→ **Stored data**
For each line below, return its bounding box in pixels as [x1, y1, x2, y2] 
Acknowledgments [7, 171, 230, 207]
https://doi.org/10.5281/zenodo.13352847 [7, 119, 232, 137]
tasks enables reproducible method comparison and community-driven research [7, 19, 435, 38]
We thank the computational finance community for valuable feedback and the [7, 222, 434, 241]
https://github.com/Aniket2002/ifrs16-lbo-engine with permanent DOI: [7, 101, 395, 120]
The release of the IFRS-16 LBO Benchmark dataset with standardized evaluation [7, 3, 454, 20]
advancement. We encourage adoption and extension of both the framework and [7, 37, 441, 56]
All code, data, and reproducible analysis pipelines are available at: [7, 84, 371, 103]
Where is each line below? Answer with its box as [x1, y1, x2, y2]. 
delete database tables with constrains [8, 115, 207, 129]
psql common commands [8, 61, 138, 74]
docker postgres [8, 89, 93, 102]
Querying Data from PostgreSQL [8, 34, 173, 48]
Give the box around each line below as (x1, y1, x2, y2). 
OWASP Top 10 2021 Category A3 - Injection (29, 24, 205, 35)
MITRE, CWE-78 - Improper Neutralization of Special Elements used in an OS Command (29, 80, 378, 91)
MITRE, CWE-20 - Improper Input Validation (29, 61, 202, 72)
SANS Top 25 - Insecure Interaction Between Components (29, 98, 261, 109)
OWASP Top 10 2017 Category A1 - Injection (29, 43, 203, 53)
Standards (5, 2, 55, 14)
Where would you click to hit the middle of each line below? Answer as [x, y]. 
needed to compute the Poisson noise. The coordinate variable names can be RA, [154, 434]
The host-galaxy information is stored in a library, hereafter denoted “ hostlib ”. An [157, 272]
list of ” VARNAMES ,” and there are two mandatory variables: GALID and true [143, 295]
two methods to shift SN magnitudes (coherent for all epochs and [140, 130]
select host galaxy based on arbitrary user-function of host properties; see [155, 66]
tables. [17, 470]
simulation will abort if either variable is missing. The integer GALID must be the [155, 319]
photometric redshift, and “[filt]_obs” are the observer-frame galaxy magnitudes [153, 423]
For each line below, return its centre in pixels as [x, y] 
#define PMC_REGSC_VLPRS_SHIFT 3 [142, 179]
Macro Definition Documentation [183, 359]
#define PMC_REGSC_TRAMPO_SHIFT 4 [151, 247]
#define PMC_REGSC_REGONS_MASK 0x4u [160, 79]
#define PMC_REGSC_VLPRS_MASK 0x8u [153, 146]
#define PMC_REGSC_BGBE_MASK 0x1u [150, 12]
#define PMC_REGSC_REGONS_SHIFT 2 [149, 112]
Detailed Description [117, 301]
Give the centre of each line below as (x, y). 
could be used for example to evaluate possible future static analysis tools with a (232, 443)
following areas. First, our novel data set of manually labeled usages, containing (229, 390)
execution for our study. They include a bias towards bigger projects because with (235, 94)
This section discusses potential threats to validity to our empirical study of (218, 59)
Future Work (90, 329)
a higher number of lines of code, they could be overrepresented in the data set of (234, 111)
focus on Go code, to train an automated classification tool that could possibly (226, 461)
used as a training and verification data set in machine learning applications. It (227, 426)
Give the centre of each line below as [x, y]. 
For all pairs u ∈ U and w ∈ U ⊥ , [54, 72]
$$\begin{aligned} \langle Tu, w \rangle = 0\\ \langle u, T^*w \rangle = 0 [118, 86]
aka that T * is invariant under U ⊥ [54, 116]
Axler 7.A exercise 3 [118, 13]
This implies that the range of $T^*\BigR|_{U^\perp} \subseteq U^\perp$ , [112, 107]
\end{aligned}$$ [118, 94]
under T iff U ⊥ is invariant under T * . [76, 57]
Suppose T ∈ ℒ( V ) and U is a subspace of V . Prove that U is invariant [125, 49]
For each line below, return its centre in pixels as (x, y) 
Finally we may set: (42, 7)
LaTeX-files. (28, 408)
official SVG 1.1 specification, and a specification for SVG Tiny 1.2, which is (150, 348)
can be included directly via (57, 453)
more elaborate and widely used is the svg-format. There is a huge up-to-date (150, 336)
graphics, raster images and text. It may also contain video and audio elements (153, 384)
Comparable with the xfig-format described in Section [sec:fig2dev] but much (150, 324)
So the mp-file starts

→ **Task to carry out**
Quote the data above from the line containing "psql common commands [8, 61, 138, 74]" to the line containing "MITRE, CWE-20 - Improper", inclusive, and stop.

→ **Solution to the exercise**
psql common commands [8, 61, 138, 74]
docker postgres [8, 89, 93, 102]
Querying Data from PostgreSQL [8, 34, 173, 48]
Give the box around each line below as (x1, y1, x2, y2). 
OWASP Top 10 2021 Category A3 - Injection (29, 24, 205, 35)
MITRE, CWE-78 - Improper Neutralization of Special Elements used in an OS Command (29, 80, 378, 91)
MITRE, CWE-20 - Improper Input Validation (29, 61, 202, 72)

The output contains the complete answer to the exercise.